"What are you talking about?" I walked over, gulping my bite of banana. "All food has dots. Dots are normal. Just eat it."
By afternoon, my four year old son has splattered Legos and thrown books on their backs to construct a pain-inducing, slippery land mine. That's when I plop on the floor and wave the white flag. Snack time.
Instead of eating, I meet resistance.
Every day, TJ and I have the same conversation. Marks, black-stuff, something-yucky, I-don't-want-to-eat-that. TJ whips out his invisible super-microscope to whatever I put in front of him and can always find something wrong with it.
My explanations for food blemishes ring hollow to my little spiky-haired boy. Until one day, God has mercy on me. I come up with the answer.
"TJ, let me tell you something. Everything that is real has dots. If you find something that looks perfect, it's fake."
"Like pretend food, right?… They're plastic!" TJ concluded.
Safety In Hiding
I never thought there could be anything wrong with always being happy, nice and sunny. Whenever I encountered something hurtful, I'd brush myself off and kept pushing forward.

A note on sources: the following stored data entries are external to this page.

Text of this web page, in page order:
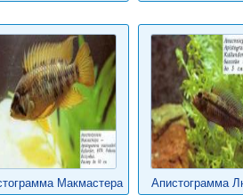
Макмастера Апистограмма
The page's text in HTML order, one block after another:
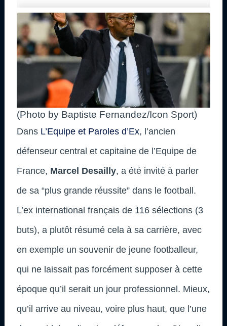
(Photo by Baptiste Fernandez/Icon Sport)
Dans L’Equipe et Paroles d’Ex, l’ancien
défenseur central et capitaine de l’Equipe de
France, Marcel Desailly, a été invité à parler
de sa “plus grande réussite” dans le football.
L’ex international français de 116 sélections (3
buts), a plutôt résumé cela à sa carrière, avec
en exemple un souvenir de jeune footballeur,
qui ne laissait pas forcément supposer à cette
époque qu’il serait un jour professionnel. Mieux,
qu’il arrive au niveau, voire plus haut, que l’une
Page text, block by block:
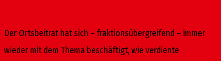
Der Ortsbeitrat hat sich – fraktionsübergreifend – immer
wieder mit dem Thema beschäftigt, wie verdiente
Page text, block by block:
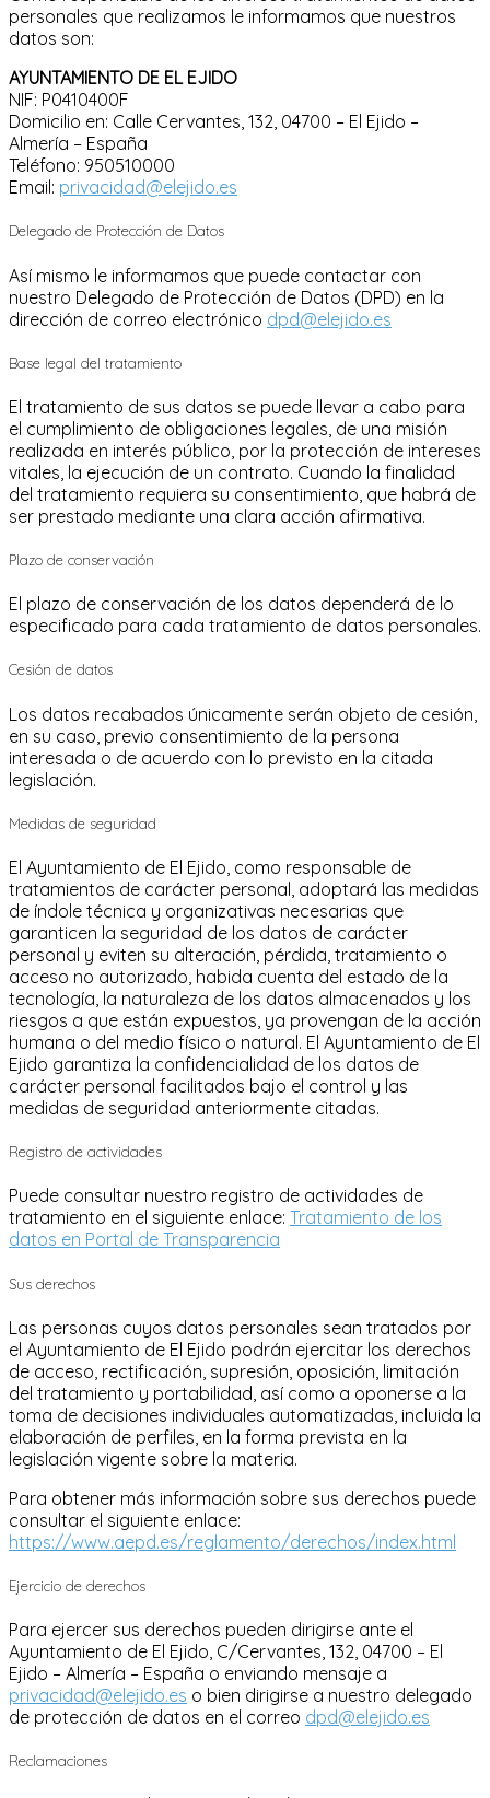
personales que realizamos le informamos que nuestros
datos son:
AYUNTAMIENTO DE EL EJIDO
NIF: P0410400F
Domicilio en: Calle Cervantes, 132, 04700 – El Ejido –
Almería – España
Teléfono: 950510000
Email: privacidad@elejido.es
Delegado de Protección de Datos
Así mismo le informamos que puede contactar con
nuestro Delegado de Protección de Datos (DPD) en la
dirección de correo electrónico dpd@elejido.es
Base legal del tratamiento
El tratamiento de sus datos se puede llevar a cabo para
el cumplimiento de obligaciones legales, de una misión
realizada en interés público, por la protección de intereses
vitales, la ejecución de un contrato. Cuando la finalidad
del tratamiento requiera su consentimiento, que habrá de
ser prestado mediante una clara acción afirmativa.
Plazo de conservación
El plazo de conservación de los datos dependerá de lo
especificado para cada tratamiento de datos personales.
Cesión de datos
Los datos recabados únicamente serán objeto de cesión,
en su caso, previo consentimiento de la persona
interesada o de acuerdo con lo previsto en la citada
legislación.
Medidas de seguridad
El Ayuntamiento de El Ejido, como responsable de
tratamientos de carácter personal, adoptará las medidas
de índole técnica y organizativas necesarias que
garanticen la seguridad de los datos de carácter
personal y eviten su alteración, pérdida, tratamiento o
acceso no autorizado, habida cuenta del estado de la
tecnología, la naturaleza de los datos almacenados y los
riesgos a que están expuestos, ya provengan de la acción
humana o del medio físico o natural. El Ayuntamiento de El
Ejido garantiza la confidencialidad de los datos de
carácter personal facilitados bajo el control y las
medidas de seguridad anteriormente citadas.
Registro de actividades
Puede consultar nuestro registro de actividades de
tratamiento en el siguiente enlace: Tratamiento de los
datos en Portal de Transparencia
Sus derechos
Las personas cuyos datos personales sean tratados por
el Ayuntamiento de El Ejido podrán ejercitar los derechos
de acceso, rectificación, supresión, oposición, limitación
del tratamiento y portabilidad, así como a oponerse a la
toma de decisiones individuales automatizadas, incluida la
elaboración de perfiles, en la forma prevista en la
legislación vigente sobre la materia.
Para obtener más información sobre sus derechos puede
consultar el siguiente enlace:
https://www.aepd.es/reglamento/derechos/index.html
Ejercicio de derechos
Para ejercer sus derechos pueden dirigirse ante el
Ayuntamiento de El Ejido, C/Cervantes, 132, 04700 – El
Ejido – Almería – España o enviando mensaje a
privacidad@elejido.es o bien dirigirse a nuestro delegado
de protección de datos en el correo dpd@elejido.es
Reclamaciones
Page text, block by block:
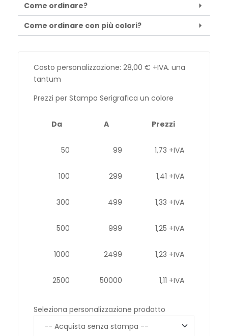
Come ordinare?
Come ordinare con più colori?
Costo personalizzazione: 28,00 € +IVA. una
tantum
Prezzi per Stampa Serigrafica un colore
Da A Prezzi
50 99 1,73 +IVA
100 299 1,41 +IVA
300 499 1,33 +IVA
500 999 1,25 +IVA
1000 2499 1,23 +IVA
2500 50000 1,11 +IVA
Seleziona personalizzazione prodotto
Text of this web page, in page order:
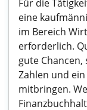
Für die
eine
im Bereich
erforderlich.
gute
Zahlen und
mitbringen.
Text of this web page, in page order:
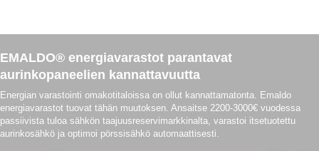
EMALDO® energiavarastot parantavat
aurinkopaneelien kannattavuutta
Energian varastointi omakotitaloissa on ollut kannattamatonta. Emaldo
energiavarastot tuovat tähän muutoksen. Ansaitse 2200-3000€ vuodessa
passiivista tuloa sähkön taajuusreservimarkkinalta, varastoi itsetuotettu
aurinkosähkö ja optimoi pörssisähkö automaattisesti.
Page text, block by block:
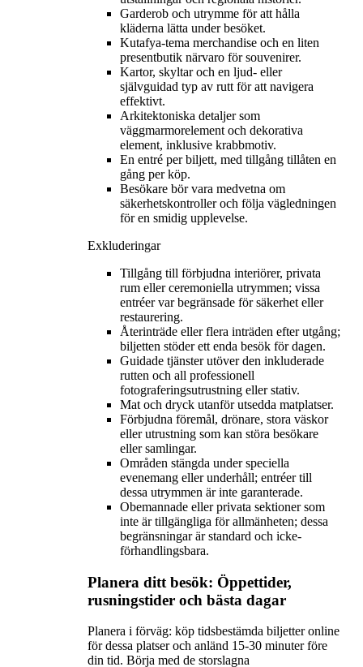
Garderob och utrymme för att hålla
kläderna lätta under besöket.
Kutafya-tema merchandise och en liten
presentbutik närvaro för souvenirer.
Kartor, skyltar och en ljud- eller
självguidad typ av rutt för att navigera
effektivt.
Arkitektoniska detaljer som
väggmarmorelement och dekorativa
element, inklusive krabbmotiv.
En entré per biljett, med tillgång tillåten en
gång per köp.
Besökare bör vara medvetna om
säkerhetskontroller och följa vägledningen
för en smidig upplevelse.
Exkluderingar
Tillgång till förbjudna interiörer, privata
rum eller ceremoniella utrymmen; vissa
entréer var begränsade för säkerhet eller
restaurering.
Återinträde eller flera inträden efter utgång;
biljetten stöder ett enda besök för dagen.
Guidade tjänster utöver den inkluderade
rutten och all professionell
fotograferingsutrustning eller stativ.
Mat och dryck utanför utsedda matplatser.
Förbjudna föremål, drönare, stora väskor
eller utrustning som kan störa besökare
eller samlingar.
Områden stängda under speciella
evenemang eller underhåll; entréer till
dessa utrymmen är inte garanterade.
Obemannade eller privata sektioner som
inte är tillgängliga för allmänheten; dessa
begränsningar är standard och icke-
förhandlingsbara.
Planera ditt besök: Öppettider,
rusningstider och bästa dagar
Planera i förväg: köp tidsbestämda biljetter online
för dessa platser och anländ 15-30 minuter före
din tid. Börja med de storslagna

I thought that trusting God meant being positive and never voicing my negative feelings.
As a result, I got really good at hiding my worries and struggles from everyone around me. Who wants to hear about troubles anyways? It was safer to be there for others, rather than revealing my feelings of fear, anger or despair.
I was just like TJ, resistant to the reality of dots.

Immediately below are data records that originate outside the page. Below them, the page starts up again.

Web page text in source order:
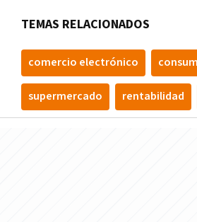
TEMAS RELACIONADOS
comercio electrónico
supermercado rentabilidad
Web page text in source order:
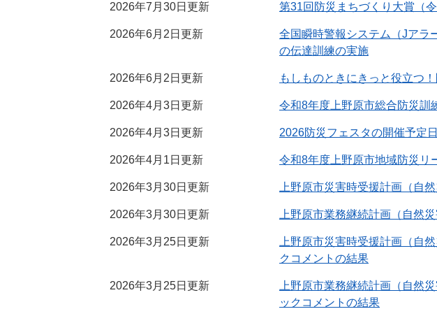
2026年7月30日更新 第31回防災まちづくり大賞（
2026年6月2日更新
全国瞬時警報システム（Jアラ
の伝達訓練の実施
2026年6月2日更新 もしものときにきっと役立つ
2026年4月3日更新 令和8年度上野原市総合防災訓
2026年4月3日更新 2026防災フェスタの開催予定
2026年4月1日更新 令和8年度上野原市地域防災リ
2026年3月30日更新 上野原市災害時受援計画（自
2026年3月30日更新 上野原市業務継続計画（自然
2026年3月25日更新
上野原市災害時受援計画（自
クコメントの結果
2026年3月25日更新
上野原市業務継続計画（自然
ックコメントの結果
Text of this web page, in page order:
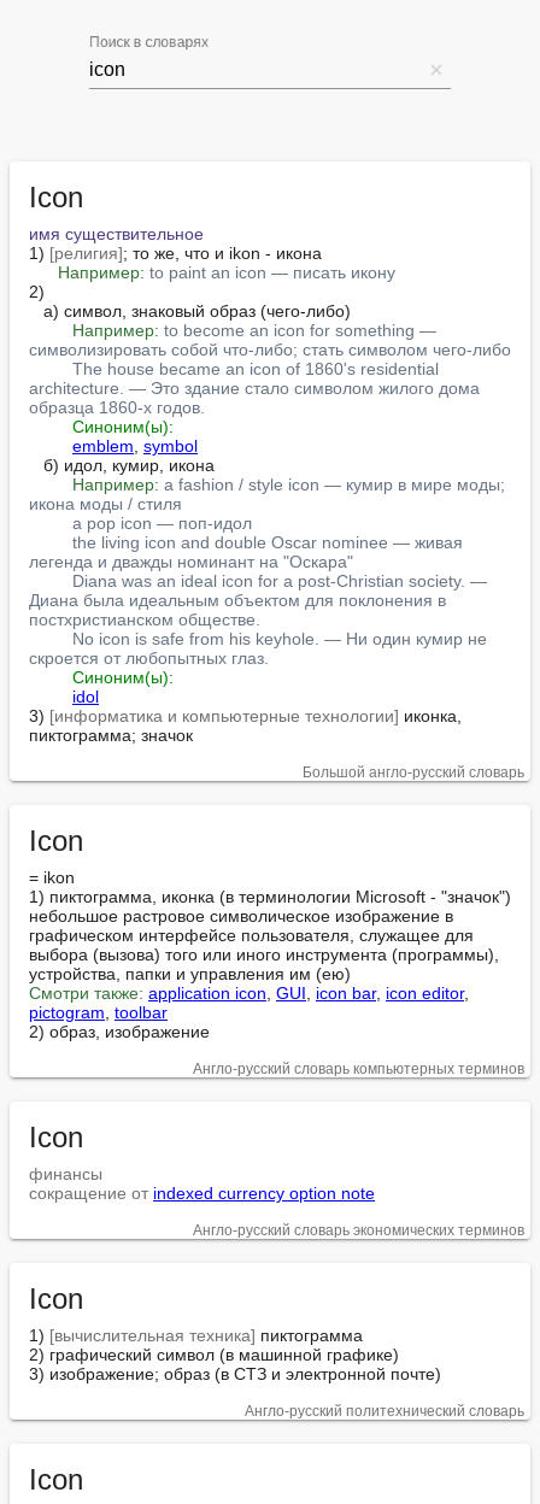
Поиск в словарях
Icon
имя существительное
1) [религия]; то же, что и ikon - икона
Например: to paint an icon — писать икону
2)
Например: to become an icon for something —
символизировать собой что-либо; стать символом чего-либо
The house became an icon of 1860's residential
architecture. — Это здание стало символом жилого дома
образца 1860-х годов.
Синоним(ы):
emblem symbol
Например: a fashion / style icon — кумир в мире моды;
икона моды / стиля
a pop icon — поп-идол
the living icon and double Oscar nominee — живая
легенда и дважды номинант на "Оскара"
Diana was an ideal icon for a post-Christian society. —
Диана была идеальным объектом для поклонения в
постхристианском обществе.
No icon is safe from his keyhole. — Ни один кумир не
скроется от любопытных глаз.
Синоним(ы):
idol
3) [информатика и компьютерные технологии] иконка,
пиктограмма; значок
Большой англо-русский словарь
Icon
= ikon
1) пиктограмма, иконка (в терминологии Microsoft - "значок")
небольшое растровое символическое изображение в
графическом интерфейсе пользователя, служащее для
выбора (вызова) того или иного инструмента (программы),
Смотри также: application icon GUI icon bar, icon editor
pictogram toolbar
2) образ, изображение
Англо-русский словарь компьютерных терминов
Icon
финансы
сокращение от indexed currency option note
Англо-русский словарь экономических терминов
Icon
1) [вычислительная техника] пиктограмма
2) графический символ (в машинной графике)
3) изображение; образ (в СТЗ и электронной почте)
Англо-русский политехнический словарь
Icon

Everything looked good on the outside. Inside, I was struggling with loneliness.
I probably could have gone on living this dual life indefinitely. Until God allowed a series of disappointments to enter and stay until they broke me. I could no longer hide.

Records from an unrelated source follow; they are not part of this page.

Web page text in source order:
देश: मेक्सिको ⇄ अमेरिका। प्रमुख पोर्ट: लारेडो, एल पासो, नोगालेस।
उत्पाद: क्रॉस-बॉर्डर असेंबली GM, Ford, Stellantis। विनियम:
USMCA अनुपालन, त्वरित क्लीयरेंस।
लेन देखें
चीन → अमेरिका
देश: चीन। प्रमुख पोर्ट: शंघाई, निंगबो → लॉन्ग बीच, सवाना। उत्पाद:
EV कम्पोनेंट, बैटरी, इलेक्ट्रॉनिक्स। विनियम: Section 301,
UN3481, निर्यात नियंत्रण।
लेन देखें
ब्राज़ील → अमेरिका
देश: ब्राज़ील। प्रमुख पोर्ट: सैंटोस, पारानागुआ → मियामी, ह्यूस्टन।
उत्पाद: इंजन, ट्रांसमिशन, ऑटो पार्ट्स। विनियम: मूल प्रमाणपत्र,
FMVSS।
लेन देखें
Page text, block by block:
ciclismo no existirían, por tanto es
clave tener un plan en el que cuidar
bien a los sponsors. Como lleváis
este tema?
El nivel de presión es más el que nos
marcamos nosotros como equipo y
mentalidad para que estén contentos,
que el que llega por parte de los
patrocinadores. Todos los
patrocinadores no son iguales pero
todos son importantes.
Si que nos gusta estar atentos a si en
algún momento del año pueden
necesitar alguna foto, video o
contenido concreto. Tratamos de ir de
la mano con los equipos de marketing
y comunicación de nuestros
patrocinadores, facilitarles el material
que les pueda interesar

It happened when I was single in my twenties. I came across a very difficult situation in my family. I had been praying for years for God to untangle deep-rooted problems that seemed to get worse, not better.
In my case, I was struggling with dysfunctional, co-dependent relationships with my single mother and younger sister. To make matters worse, I was overwhelmed with financial burdens, that resulted from the dysfunction.
Why wasn't He fixing anything?
The Whole Story
One night, as I was driving home feeling stressed and trapped in my predicament, everything inside me gave way. Heavy sheets of rain were pelting on my windshield, as I pulled over to the side of the road — and sobbed. Messy crying. With my head down against the steering wheel, I creaked out a prayer.
I'm so lonely.
Although I knew Jesus loved me, I needed a warm body to hear me.
The next day, I called a trusted confidante.
For the first time, I told my story. The whole story.
I showed her my dots, the blemishes. The yucky stuff.
Instead of shrinking away in disgust and shock as I fully expected, this friend opened her arms to me and listened. When I looked in her eyes, I only found care and understanding.
I became real.
From there, I found strength to heal and courage to face my problems squarely.
Tell Your Story
I don't know what you may be going through right now. If you happen to be like me, uncomfortable with dots — smudges, spots and stains in your life — I want to encourage you to be real with someone.
Pray about who that safe someone might be and take a dare.
Tell her your story. Let her feel your scars and see your marks.
Maybe you're like me, growing up as child, without someone safe to love you when you felt weak and accept you when things went wrong. It could be that you're wondering why God isn't fixing things and making it all better.
The good news is that God hasn't forgot about you or your problems.
He is focused on your heart and letting you know that you are loved. He wants you to be real.
God may want you to start with a real person, so that He can comfort you in the skin of another. That's how it had to happen for me.
He loves us deeply. Dots and all. Flesh and blood, He made us.
I still find it difficult to share my needs, but I push myself to keep trying. I am learning there is freedom in being loved, by God and the friends who truly know and accept me. That was one blessing I didn't expect, coming out of hiding.
After all, plastic people aren't real… TJ can tell you that.
How is God calling you to become more real?
We are not like Moses, who would put a veil over his face
to keep the Israelites from gazing at it
while the radiance was fading away.
But, whenever anyone turns to the Lord, the veil is taken away."